Slimeheads range from a bright brick red with identically shaded fins, to dusky grey or silver, to black with dusky grey to transparent fins. The reds quickly fade to orange following death. Some species (e.g., Aulotrachichthys latus) are reported to be bioluminescent, probably by symbiotic bacteria as is found in other beryciform fish. The largest species is the orange roughy at a maximum standard length (SL; a measurement excluding the caudal fin) of 75 cm and a weight of 7 kg; however, most slimeheads are well under 30 cm SL.

== Life history ==
Most slimeheads are sluggish and demersal, spending most of their time near the bottom of continental slopes. Cold, moderate benthopelagic depths (about 100 – 1,500 m) with usually hard, rocky substrates are frequented. The most elongate species are typically the most active and frequent the shallowest depths; for example, the slender roughy (Optivus elongatus) is found in photic coastal waters and is associated with rocky reefs. This species is nocturnal and hides in crevices during the day. Trachichthys australis is of the same habitus, but is rather deep-bodied and resembles a soldierfish. Both young and adult slimeheads feed primarily upon zooplankton such as mysid shrimp, amphipods, euphausiids, prawns, and other crustaceans, as well as larval fish. Slimeheads store energy as extracellular wax esters, which aid the fish in maintaining neutral buoyancy.

Slimehead behaviour is not well studied, but some species sporadically form dense aggregations. In the case of the orange roughy, these aggregations (possibly segregated according to sex) may reach a population density of 2.5/m^{2};. The aggregations form in and around geologic structures, such as undersea canyons and seamounts, likely where water movement and mixing is high, ensuring dense concentrations of prey items. The aggregations do not necessarily form for the purpose of spawning; it is thought that the fish cycle through metabolic phases (feeding and resting) and seek areas with ideal hydrologic conditions to congregate during their inactive and active phases. Observations of orange roughy aggregations during submersible dives have also shown the fish lose almost all pigmentation while inactive, during which time they are very approachable. The orange roughy's metabolic phases are thought to be related to seasonal variations in the fish's prey concentrations, with the inactive phase being a means to conserve energy during lean periods.

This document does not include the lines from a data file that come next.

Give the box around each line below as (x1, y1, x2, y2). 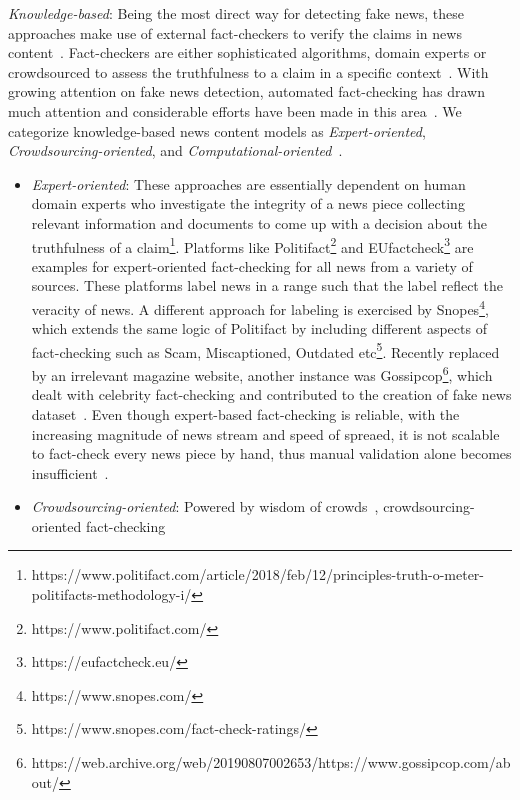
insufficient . (31, 462, 109, 483)
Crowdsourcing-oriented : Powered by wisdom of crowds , (31, 496, 379, 517)
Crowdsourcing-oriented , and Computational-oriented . (8, 140, 343, 161)
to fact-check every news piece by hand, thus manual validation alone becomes (31, 443, 512, 464)
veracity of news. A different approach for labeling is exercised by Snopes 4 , (31, 295, 489, 319)
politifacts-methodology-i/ (31, 584, 192, 605)
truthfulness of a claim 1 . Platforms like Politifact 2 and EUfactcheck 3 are (31, 233, 474, 257)
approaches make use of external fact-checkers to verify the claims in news (8, 22, 462, 43)
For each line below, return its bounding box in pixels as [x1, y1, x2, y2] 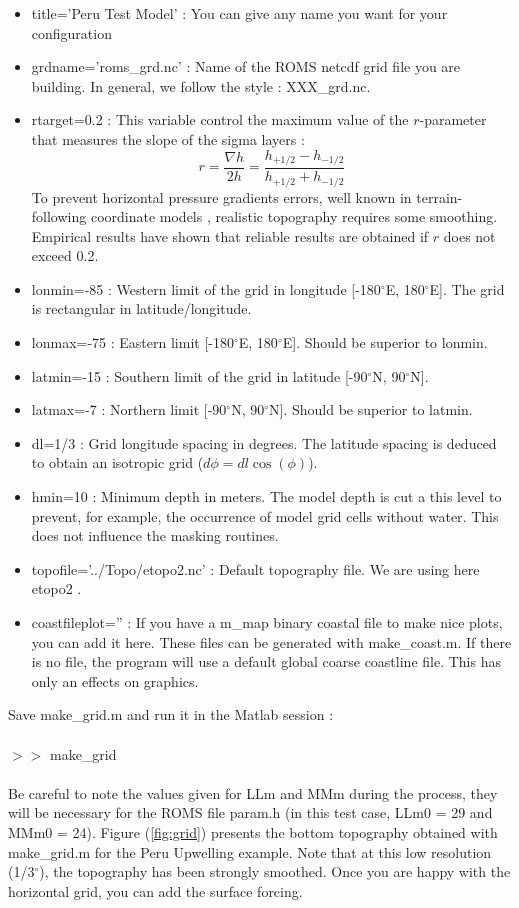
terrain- [416, 186, 463, 207]
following [31, 206, 87, 227]
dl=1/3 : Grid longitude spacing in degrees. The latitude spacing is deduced [31, 432, 497, 453]
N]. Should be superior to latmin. [269, 399, 473, 420]
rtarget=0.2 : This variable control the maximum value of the [31, 109, 409, 130]
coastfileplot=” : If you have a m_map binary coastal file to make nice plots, [31, 612, 503, 632]
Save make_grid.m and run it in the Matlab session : [8, 704, 334, 725]
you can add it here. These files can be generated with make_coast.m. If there [31, 631, 512, 652]
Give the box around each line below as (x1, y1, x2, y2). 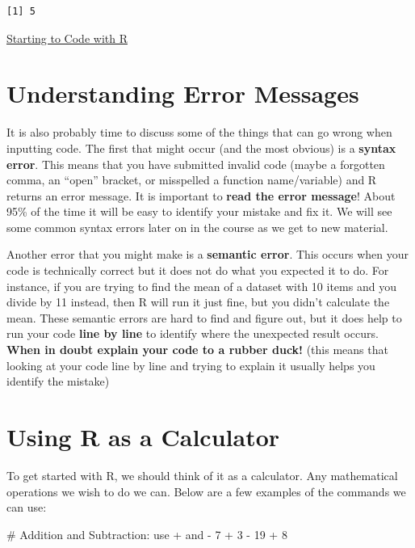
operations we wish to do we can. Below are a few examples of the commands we (6, 483, 406, 500)
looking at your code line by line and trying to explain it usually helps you (6, 356, 375, 373)
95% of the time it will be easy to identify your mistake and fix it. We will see (6, 203, 392, 220)
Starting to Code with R (6, 29, 128, 46)
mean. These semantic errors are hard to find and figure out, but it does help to (6, 309, 402, 326)
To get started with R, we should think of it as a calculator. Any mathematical (6, 466, 398, 483)
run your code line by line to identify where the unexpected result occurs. (6, 325, 379, 342)
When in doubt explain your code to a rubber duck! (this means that (6, 341, 388, 358)
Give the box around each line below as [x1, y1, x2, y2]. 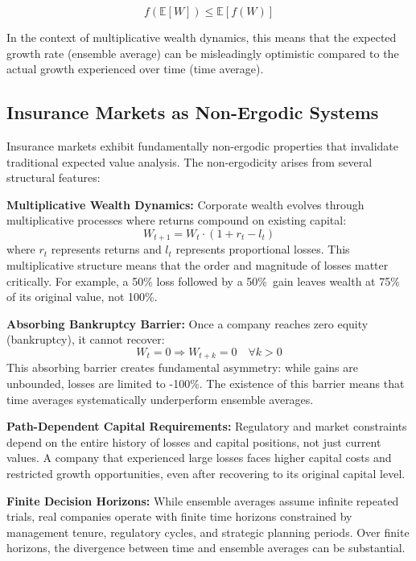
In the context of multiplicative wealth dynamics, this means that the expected [6, 29, 397, 45]
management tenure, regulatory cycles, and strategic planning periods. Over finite [6, 523, 410, 540]
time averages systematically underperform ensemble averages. [6, 390, 314, 407]
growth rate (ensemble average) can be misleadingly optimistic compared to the [6, 44, 399, 61]
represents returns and [51, 241, 162, 258]
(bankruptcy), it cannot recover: [6, 331, 165, 348]
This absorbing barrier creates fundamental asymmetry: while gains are [6, 359, 358, 376]
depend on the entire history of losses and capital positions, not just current [6, 433, 381, 450]
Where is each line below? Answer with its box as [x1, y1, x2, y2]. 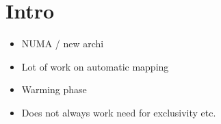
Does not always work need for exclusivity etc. [21, 105, 216, 119]
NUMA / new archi [21, 36, 104, 51]
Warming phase [21, 82, 87, 97]
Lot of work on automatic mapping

Slimeheads are pelagic spawners; that is, spawning aggregations are formed and the fish release eggs and sperm en masse directly into the water. Evidence of oceanodromy (seasonal migration) is seen in some species. The fertilized eggs (and later the larvae) are planktonic, floating with the currents until the larvae develop the strength to determine their own way. Only the economically important species have had their reproduction studied in any detail; the larvae and juveniles of Darwin's slimehead are pelagic and frequent rather shallow waters near the coast, whereas in orange roughy, the early life stages are apparently confined to deeper water (around 200 m). Slimeheads are very slow-growing and long-lived fish; the orange roughy ranks among the longest-lived animals known, with a maximum reported age of 149 years (however, this age is disputed). Predators of slimeheads are not well known, but include large deep-roving sharks, cutthroat eels, merluccid hakes, and snake mackerels.